[Records from a data source]

+ + + + + + +

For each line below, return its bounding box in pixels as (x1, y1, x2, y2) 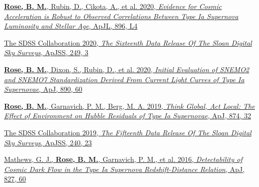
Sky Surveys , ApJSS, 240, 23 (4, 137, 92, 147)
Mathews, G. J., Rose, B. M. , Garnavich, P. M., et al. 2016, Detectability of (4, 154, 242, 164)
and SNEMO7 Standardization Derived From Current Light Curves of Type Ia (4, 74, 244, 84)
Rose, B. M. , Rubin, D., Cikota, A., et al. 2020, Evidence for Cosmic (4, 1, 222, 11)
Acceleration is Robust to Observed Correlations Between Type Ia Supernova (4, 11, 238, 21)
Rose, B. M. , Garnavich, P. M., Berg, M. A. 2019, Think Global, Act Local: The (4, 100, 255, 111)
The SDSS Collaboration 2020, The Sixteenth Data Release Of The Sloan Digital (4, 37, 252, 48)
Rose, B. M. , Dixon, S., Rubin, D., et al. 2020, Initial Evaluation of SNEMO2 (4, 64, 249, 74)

+ + + + + + +

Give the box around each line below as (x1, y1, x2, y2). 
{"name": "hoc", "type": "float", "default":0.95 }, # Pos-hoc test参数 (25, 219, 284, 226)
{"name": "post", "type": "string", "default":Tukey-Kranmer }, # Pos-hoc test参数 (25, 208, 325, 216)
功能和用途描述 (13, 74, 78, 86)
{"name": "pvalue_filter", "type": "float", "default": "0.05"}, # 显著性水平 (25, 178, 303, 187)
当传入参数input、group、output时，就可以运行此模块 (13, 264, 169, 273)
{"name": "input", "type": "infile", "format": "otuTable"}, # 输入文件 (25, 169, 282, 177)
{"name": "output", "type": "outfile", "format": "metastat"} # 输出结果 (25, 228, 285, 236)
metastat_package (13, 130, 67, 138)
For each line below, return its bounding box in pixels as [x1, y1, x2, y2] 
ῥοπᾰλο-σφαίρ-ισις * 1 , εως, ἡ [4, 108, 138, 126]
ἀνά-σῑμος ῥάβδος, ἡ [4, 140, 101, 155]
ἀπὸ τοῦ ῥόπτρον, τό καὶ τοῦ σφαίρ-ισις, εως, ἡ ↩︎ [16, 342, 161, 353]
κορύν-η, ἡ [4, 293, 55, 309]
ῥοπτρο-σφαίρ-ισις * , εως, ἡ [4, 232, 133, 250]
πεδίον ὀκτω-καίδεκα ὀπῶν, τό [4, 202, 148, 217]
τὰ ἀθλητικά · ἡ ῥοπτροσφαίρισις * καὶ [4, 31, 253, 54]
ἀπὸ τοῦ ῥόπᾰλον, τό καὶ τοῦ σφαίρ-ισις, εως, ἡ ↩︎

+ + + + + + +

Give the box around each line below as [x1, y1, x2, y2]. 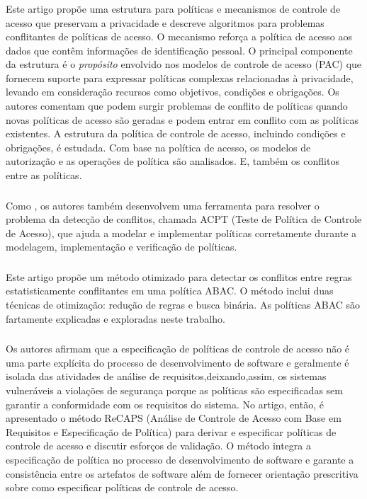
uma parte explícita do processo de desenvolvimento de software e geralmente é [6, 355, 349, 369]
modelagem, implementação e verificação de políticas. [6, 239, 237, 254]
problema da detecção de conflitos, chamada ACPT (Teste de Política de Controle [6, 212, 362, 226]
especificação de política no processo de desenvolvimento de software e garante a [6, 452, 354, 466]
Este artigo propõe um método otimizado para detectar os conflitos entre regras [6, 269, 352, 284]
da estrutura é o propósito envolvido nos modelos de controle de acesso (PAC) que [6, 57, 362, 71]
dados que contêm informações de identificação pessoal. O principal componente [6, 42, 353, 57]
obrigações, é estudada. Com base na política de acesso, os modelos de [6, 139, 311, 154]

+ + + + + + +

- **Your objective**:
Your output should be the lines above from the one that contains "pixels as (x1, y1, x2, y2)" through the one that contains "Rose, B. M. , Dixon, S., Rubin, D., et", word for word, with pictures left out.

- **Result for this exercise**:
For each line below, return its bounding box in pixels as (x1, y1, x2, y2) 
Sky Surveys , ApJSS, 240, 23 (4, 137, 92, 147)
Mathews, G. J., Rose, B. M. , Garnavich, P. M., et al. 2016, Detectability of (4, 154, 242, 164)
and SNEMO7 Standardization Derived From Current Light Curves of Type Ia (4, 74, 244, 84)
Rose, B. M. , Rubin, D., Cikota, A., et al. 2020, Evidence for Cosmic (4, 1, 222, 11)
Acceleration is Robust to Observed Correlations Between Type Ia Supernova (4, 11, 238, 21)
Rose, B. M. , Garnavich, P. M., Berg, M. A. 2019, Think Global, Act Local: The (4, 100, 255, 111)
The SDSS Collaboration 2020, The Sixteenth Data Release Of The Sloan Digital (4, 37, 252, 48)
Rose, B. M. , Dixon, S., Rubin, D., et al. 2020, Initial Evaluation of SNEMO2 (4, 64, 249, 74)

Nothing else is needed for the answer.